By John Leitch
Posted: Friday, January 30, 2015 - 19:40

 

An away-day at Sandcross School as the normal fortnightly venue was unavailable.

 

 

We were all massing on the pavement outside the locked gate, a protected side-gate that leads onto the tarmac play area while inside a single adult was receiving his tuition on how to ride a bike.

 

 

Then a new voice arrived and said: "There might be a padlock on but you can push the gates open."

 

 

She had got the new venue but had misread the start time and came at 12noon and they had already been inside already an hour earlier.... oops. So in we went and it was all quite interesting.

 

 

Having set up shop we welcomed two new riders....Oliver Hyde aged five who had cast off his stabilisers a year ago, and Olivia Rookard who is nine and already flying.

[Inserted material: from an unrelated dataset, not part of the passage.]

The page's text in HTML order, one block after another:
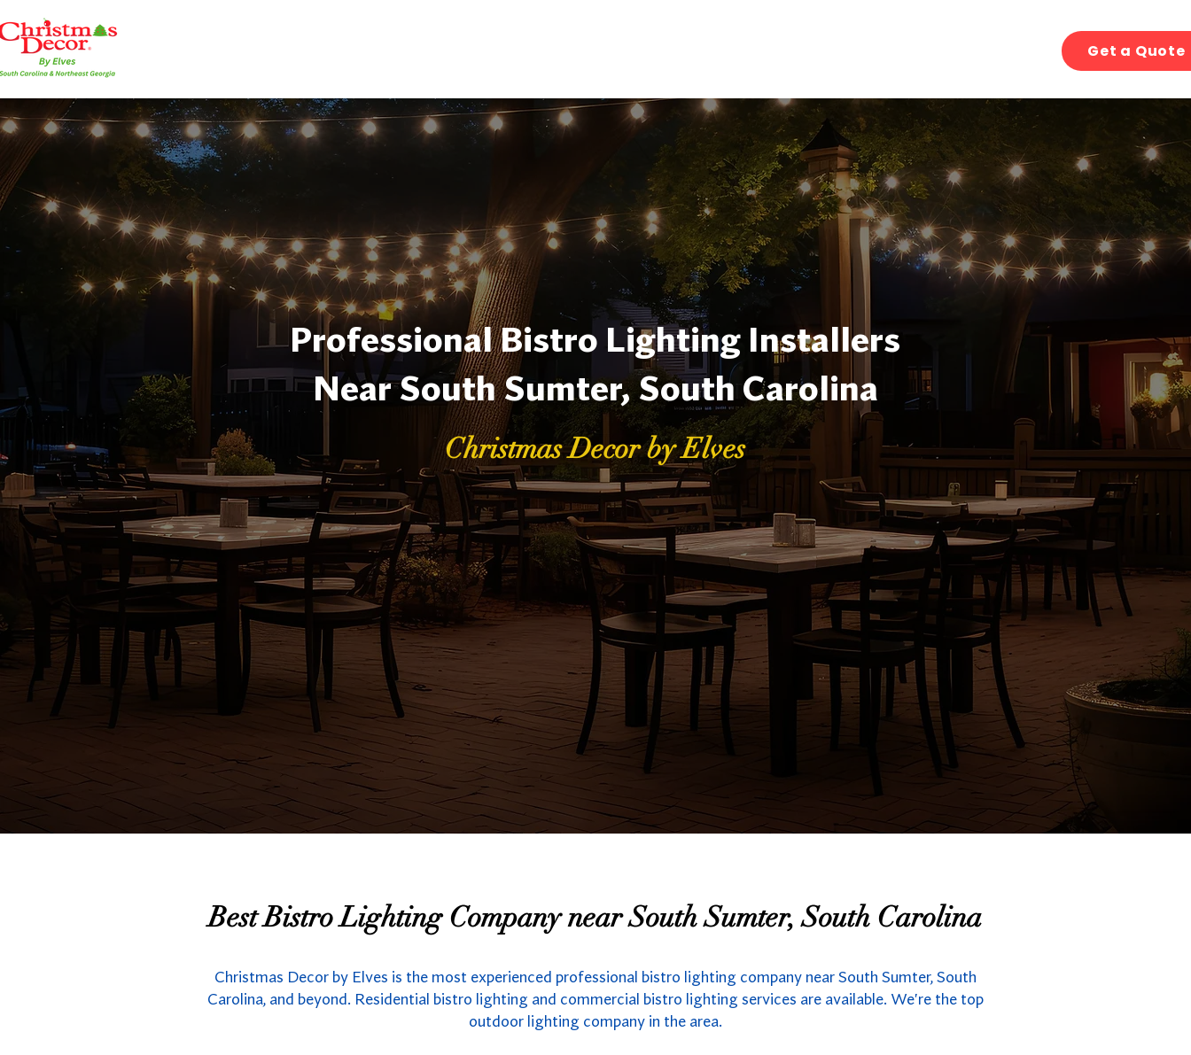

Do please come again both of you.

 

 

David (coach) hived off with the younger group and I kept the the older riders on the move, with the help of a couple of engines (ie dads).

 

 

Once the pairs settled down, riding side-by-side, we tried with one-handed steering so one of the two had a hand stretched across onto the shoulder of the person next to them. After each lap they swopped roles.

 

 

Riding one-handed was a challenge... and it became a bigger challenge again when riders were divided into two teams and, starting one-by one, they did a spoon race which involved starting off to get settled/stable on the bike, then collected a spoon that was held out to collect handle-first (with an egg on it) and then riding to a box without dropping it, so the egg ended in the box.

 

 

Some did.

 

Teams scores move forwards in little lurches.... but two riders in particular beat their one-handed-riding nerves and found they could do it.... well done.

 

 

One exercise was the reverse-devil where instead of eliminating the slowest rider each lap, the winner was pulled into the centre of the playground and the race then restarted with one rider less..... plus the start was staggered on the basis of four whistle blows.... but even so there was nothing holding Ellen McLeod back and even starting last in the girls' event didn't stop her steaming through.

 

 

Next, with riders in two teams again, came the 'last parking space' exercise where two riders have to fit into a single parking space so the idea is the first to arrive gets it.... the challenge being to circle round the obstacles on the way.....it can be exhilarating to the point of needing to shut your eyes when two individuals are going neck-and-neck and you know at the end neither will give way.

 

 

'They'll have a lot of bodywork damage on their cars when they grow up,' said one parent stood watching.

 

 

Final race - girls - five laps, handicap

 

 

1 Emily Kirk

2 Olivia Rookard

3 Mathilde Sturman

 

Final race - boys - six laps, handicap

 

 

1 Daniel Warhurst

2 William Gatland

3 Matthew Burnham

 

The next session sees us back to normal at Furzefield at the usual start time.